By implementing semantic technologies, you enable machines to “understand” data. The goal is to extract and analyse knowledge from heterogeneous sources, and be able to categorise, process and discover links between data.
Relevance
The amount of data handled by companies has increased exponentially in the last few years. However, most of the information is stored in silos, and cannot be processed to provide insights that allow people to, for example, make informed decisions to improve business performance.
To classify the information and make it “readable” by machines, the use of metadata is required. As an example, you can think of product recommendations that pop-up in online stores like Amazon. By applying metadata to all the products and making them digestible by machines, you can increase your company’s turnover, as the probability that your customers buy more products by showing them similar articles is also higher.

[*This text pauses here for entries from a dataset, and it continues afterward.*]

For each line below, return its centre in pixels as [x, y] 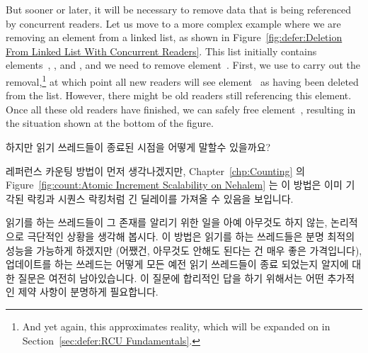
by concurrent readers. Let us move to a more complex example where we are [173, 23]
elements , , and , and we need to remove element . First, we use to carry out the [183, 65]
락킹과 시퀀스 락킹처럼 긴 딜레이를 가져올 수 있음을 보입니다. [160, 198]
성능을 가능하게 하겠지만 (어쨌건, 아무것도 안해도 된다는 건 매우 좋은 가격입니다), [184, 250]
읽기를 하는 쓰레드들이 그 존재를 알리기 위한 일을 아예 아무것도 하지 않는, [167, 222]
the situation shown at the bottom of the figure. [110, 123]
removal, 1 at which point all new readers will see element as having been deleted [182, 80]
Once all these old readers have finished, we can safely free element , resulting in [181, 109]

Metadata can be also used in a variety of tasks and roles, e.g. technical documentation, which can prove useful to provide better search results and link suggestions, among others. Read my dedicated post to this topic. To get better results, however, it is necessary to move away from defining subjective tags and manage the documents by considering the entities they include. Machine-supported metadata recommendations allows you to define more accurate tags. How? By analysing the content and relations between the terms with the help of a knowledge graph, which provides you with a list of metadata that is more suitable to classify the content. Semantic layers maintain the metadata of different data sources separately.
About Knowledge Graphs
Knowledge graphs are a type of ontology that depicts knowledge in terms of entities and their relationships. They also include information about aggregations, misspellings, synonyms, labels in different languages, etc…

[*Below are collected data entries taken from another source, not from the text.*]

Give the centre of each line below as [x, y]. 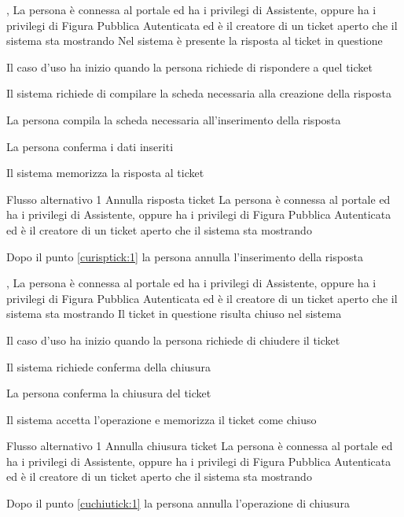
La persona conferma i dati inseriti [90, 146]
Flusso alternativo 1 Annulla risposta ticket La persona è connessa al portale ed [198, 199]
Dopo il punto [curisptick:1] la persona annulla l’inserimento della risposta [185, 256]
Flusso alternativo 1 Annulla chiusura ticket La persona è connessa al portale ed [200, 446]
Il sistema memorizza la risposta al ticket [105, 173]
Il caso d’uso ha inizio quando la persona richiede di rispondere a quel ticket [189, 66]
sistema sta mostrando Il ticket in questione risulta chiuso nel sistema [174, 314]
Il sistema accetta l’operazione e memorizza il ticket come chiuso [162, 419]
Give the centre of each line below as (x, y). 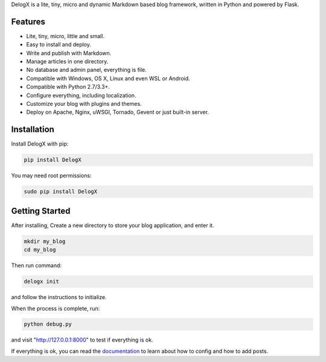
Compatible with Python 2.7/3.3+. (68, 87)
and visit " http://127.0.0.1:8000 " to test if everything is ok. (82, 340)
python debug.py (48, 324)
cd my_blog (40, 250)
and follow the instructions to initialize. (59, 297)
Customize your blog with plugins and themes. (84, 104)
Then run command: (37, 265)
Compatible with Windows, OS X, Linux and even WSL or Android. (108, 78)
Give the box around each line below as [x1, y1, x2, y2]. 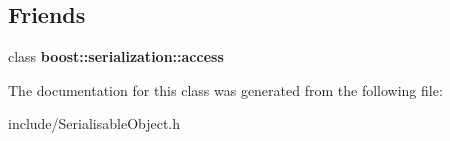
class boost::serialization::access [8, 46, 224, 67]
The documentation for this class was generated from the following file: [8, 79, 443, 100]
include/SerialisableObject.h [8, 113, 181, 134]
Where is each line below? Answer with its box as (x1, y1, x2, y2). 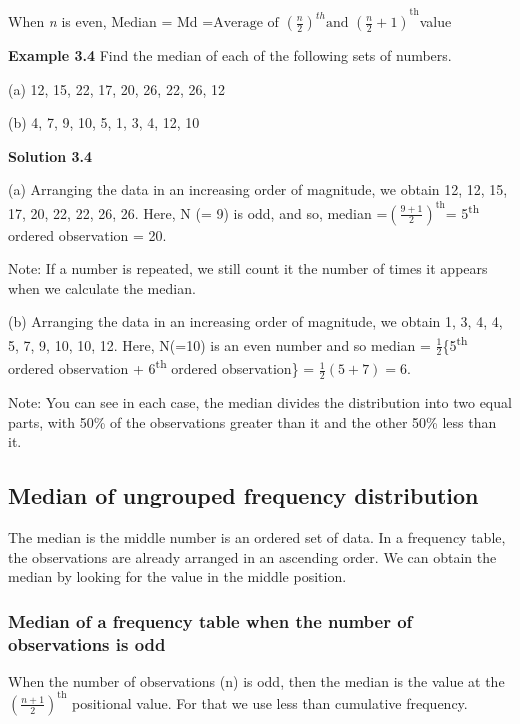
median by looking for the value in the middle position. (8, 566, 347, 587)
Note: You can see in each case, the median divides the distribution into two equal (8, 391, 512, 412)
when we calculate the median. (8, 277, 196, 298)
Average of (213, 16, 279, 30)
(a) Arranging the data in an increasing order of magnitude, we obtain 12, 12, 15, (8, 179, 508, 200)
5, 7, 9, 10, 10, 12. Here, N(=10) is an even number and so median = (8, 334, 431, 355)
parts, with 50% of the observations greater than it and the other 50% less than (8, 411, 497, 432)
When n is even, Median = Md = (8, 11, 214, 31)

You can use knowledge graphs to model the data you have and define how the concepts relate to each other. They can grow and be adapted over time to reflect the changes in your business. For example, if some concepts are no longer relevant or if a concept evolves or is renamed. Knowledge graphs are more dynamic and adaptable to change than relational databases. Maintaining knowledge graphs does not require any advanced technical skills.
Google has developed one of the most popular knowledge graphs. The company uses it to enhance its search engine’s results with information gathered from a variety of sources. The information is presented to users in an infobox next to the search results. Google refers to these info boxes as “knowledge panels”. Not all searches on Google return knowledge panels, only the concepts or people that have been defined as “relevant entities” by the company.

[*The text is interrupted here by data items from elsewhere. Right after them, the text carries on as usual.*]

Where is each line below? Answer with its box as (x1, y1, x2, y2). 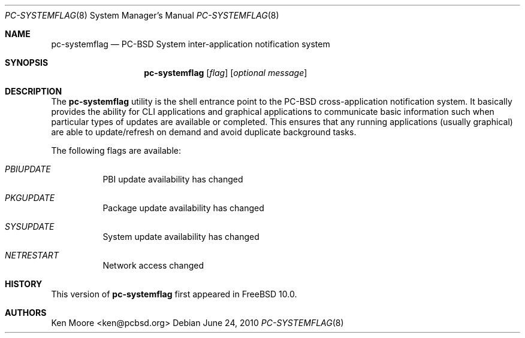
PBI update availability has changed (102, 174, 243, 184)
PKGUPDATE (5, 193, 55, 203)
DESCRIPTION (5, 86, 62, 96)
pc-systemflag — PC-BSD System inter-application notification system (51, 39, 330, 49)
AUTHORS (5, 307, 47, 318)
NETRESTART (5, 250, 59, 260)
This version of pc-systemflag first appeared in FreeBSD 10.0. (51, 289, 297, 299)
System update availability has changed (102, 232, 260, 242)

Another good example of a company which makes use of knowledge graphs is LinkedIn. LinkedIn’s defined entities include, among others, skills, schools, jobs, companies and knowledge. The company uses these data to provide contact suggestions, improve query results and content recommendations.
Knowledge graphs have three main elements:
- Entities (e.g. shoes)
- Attributes (e.g. 40)
- Relations (e.g. has size)
Entities are linked to each other via relations. Each entity can have attributes, which can be specific to an entity or can be shared by several entities.
To define the approach to use when building a knowledge model, you must first identify your goal, that is, what do you want to achieve with the data. Complex knowledge models with too many attributes are not always necessary, frequently underutilised and result in a waste of valuable resources.
There are four main approaches to knowledge modelling when it comes to semantic expressiveness:
- Folksonomies: allow users to freely add tags without restrictions. Therefore, the results are inconsistent and not very helpful to classify information.
- Controlled vocabularies: users can only add predefined tags from a list. Pros: the vocabulary used to create tags is controlled. They can be used to create glossaries. Cons: The terms are not related to each other.
- Taxonomies: include a hierarchical relation between the entities. They are classified in sub levels, from broader concepts to more specific ones. Pros: A basic relation model is defined and findability and recommendations are more accurate. Faceted search is supported. Navigation menus can be dynamically managed. If you want to use taxonomies to classify your content, the SKOS standard is recommended. SKOS is an area of work developing specifications and standards to support the use of knowledge organization systems (KOS) such as thesauri, classification schemes, subject heading systems and taxonomies within the framework of the Semantic Web.
- Ontologies: allow you to define relations in a more specific way. Unlike taxonomies, where relations can only range from more general to more specific, ontologies support all kind of relations between attributes and elements. E.g. sport shoes are a type of sports gear, has a color, a size, are to be used on a specific surface, etc… by using ontologies, you can provide highly personalized content recommendations and you can build cool things like questionnaires that adapt dynamically to you audience’s answers. I can recommend Protégé, a taxonomy builder developed by Stanford: https://protege.stanford.edu, as I have used it to develop knowledge graphs for classifying technical content. It is easy to learn and works like a charm. Note: the tool is free and you can use it online (you can also install a local version). The OWL standard is the one you should follow to define ontologies. The W3C Web Ontology Language (OWL) is a Semantic Web language designed to represent rich and complex knowledge about things, groups of things, and relations between things. OWL is a computational logic-based language such that knowledge expressed in OWL can be exploited by computer programs, e.g., to verify the consistency of that knowledge or to make implicit knowledge explicit. OWL documents, known as ontologies, can be published in the World Wide Web and may refer to or be referred from other OWL ontologies. OWL is part of the W3C’s Semantic Web technology stack, which includes RDF (standard model for data exchange on the web), RDFS, SPARQL, etc.
Metadata Types
There are four main types of metadata:
- Descriptive metadata: describe the physical appearance of the data. In the shoes example, that would be size, colour, brand, etc..
- Structural metadata: relate to the format of the digital object. Some tags could be URI, picture and text.
- Administrative metadata: when the object was created or modified.
- Rights management metadata: who created the object, who has edit rights on it, etc…
You can follow some standards to ensure metadata consistency. The Dublin Core Metadata Initiative is one of the most popular ones and widely used in different industries.
When it comes to using metadata for search engine optimisation, you can take a look at schema.org. Schema.org is a collaborative, community activity with a mission to create, maintain, and promote schemas for structured data on the Internet, on web pages, in email messages, and beyond. Schema.org vocabulary can be used with many different encodings, including RDFa, Microdata and JSON-LD. These vocabularies cover entities, relationships between entities and actions, and can easily be extended through a well-documented extension model.